Enter Model Details
- Model name: Provide a name for your model.
- Source: Specify the source from which the model will be fetched. You can choose from:
- HuggingFace Model Hub – Provide the repository name (e.g.,
creator/model-slug). - AWS S3 – Enter the S3 bucket path.
- GCP GCS – Enter the Google Cloud Storage bucket path.
- Public URL – Provide a publicly accessible model download link.
- HuggingFace Model Hub – Provide the repository name (e.g.,
- Path: Enter the path to the model file or directory (e.g., openai/whisper-large-v3-turbo.)

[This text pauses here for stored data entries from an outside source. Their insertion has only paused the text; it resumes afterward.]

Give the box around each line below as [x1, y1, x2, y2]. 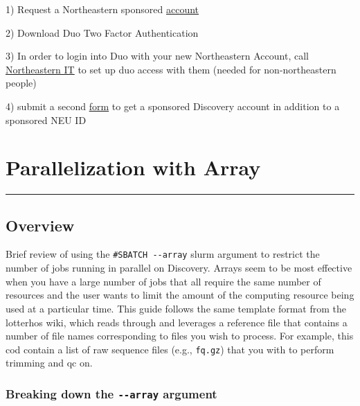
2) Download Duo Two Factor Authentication [6, 25, 199, 39]
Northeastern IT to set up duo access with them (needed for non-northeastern [6, 62, 336, 76]
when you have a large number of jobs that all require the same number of [6, 274, 321, 288]
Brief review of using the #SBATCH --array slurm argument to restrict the [6, 247, 320, 261]
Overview [6, 214, 75, 236]
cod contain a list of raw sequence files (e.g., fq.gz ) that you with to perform [6, 342, 334, 356]
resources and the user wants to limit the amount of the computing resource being [6, 288, 354, 302]
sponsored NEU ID [6, 112, 87, 127]
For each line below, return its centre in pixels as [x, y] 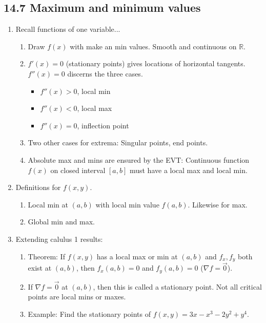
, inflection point [103, 125]
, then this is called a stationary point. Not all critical [177, 286]
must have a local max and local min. [188, 170]
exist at [40, 268]
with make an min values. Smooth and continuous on [153, 46]
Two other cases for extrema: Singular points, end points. [118, 142]
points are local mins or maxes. [77, 297]
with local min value [127, 204]
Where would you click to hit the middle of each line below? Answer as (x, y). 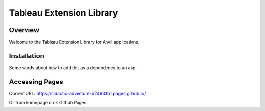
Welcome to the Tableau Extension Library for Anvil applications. (74, 42)
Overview (24, 30)
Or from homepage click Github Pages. (48, 103)
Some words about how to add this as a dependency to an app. (73, 68)
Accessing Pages (36, 82)
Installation (26, 56)
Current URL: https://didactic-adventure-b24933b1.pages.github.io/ (78, 93)
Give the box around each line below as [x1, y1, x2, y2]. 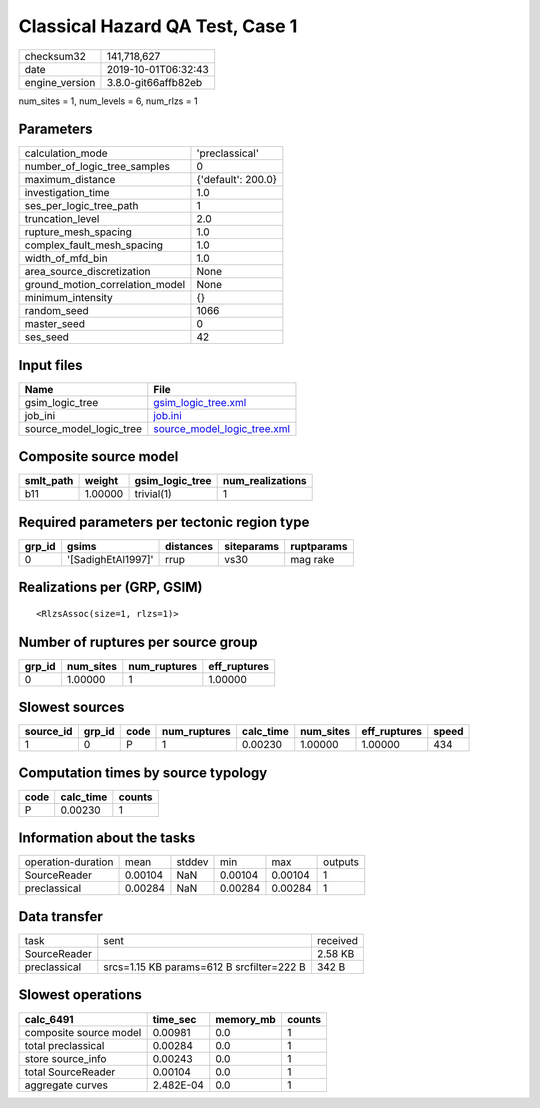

Cloud credentials (Required for AWS S3 or GCP GCS)
Provide your cloud credentials (Secret) to enable secure access to private storage buckets.
Provide your cloud credentials (Secret) to enable secure access to private storage buckets.

Getting your model path from HuggingFace
Getting your model path from HuggingFace
- Visit huggingface.co.
- Use the search bar to find the desired model. (e.g., “whisper-large”)
- Click on the model you want from the search results. (e.g., openai/whisper-large-v3-turbo)
- Copy the model path displayed at the top of the page (e.g., openai/whisper-large-v3-turbo) for use.
The model path on HuggingFace follows the format: creator/model-slug.
Optimizing Infrastructure
- Configure the infrastructure to optimize the model’s performance, such as selecting the appropriate compute resources and optimization techniques.
Choosing Your Infrastructure
You can choose where to compile and optimize your model based on your set up and preferences:
- BYOC (Bring Your Own Cloud): Select this option if you want to use your own infrastructure and resources for compilation. Select the Cloud Accounts that was previously added under the Cloud Accounts section within Integrations.
- Simplismart Cloud: Select this option to use Simplismart’s managed infrastructure for faster and more efficient optimization.

Configuration
- Select the desired quantization format: FP16, FP8 or AWQ (based on your performance and resource requirements)
- FP16: Offers higher precision and accuracy, but requires more GPU memory and compute power.
- FP8: Provides faster inference and reduced memory usage, with a minor trade-off in numerical precision compared to FP16.
- AWQ (Activation-aware Weight Quantization): Reduces model size and memory usage with minimal impact on accuracy, making it suitable for resource-constrained environments.
- The optimization, model, and pipeline configurations are auto-filled based on the details provided earlier. You may modify them if required to suit your deployment needs.
- Finalize the model’s configuration by setting any additional parameters or preferences required for deployment.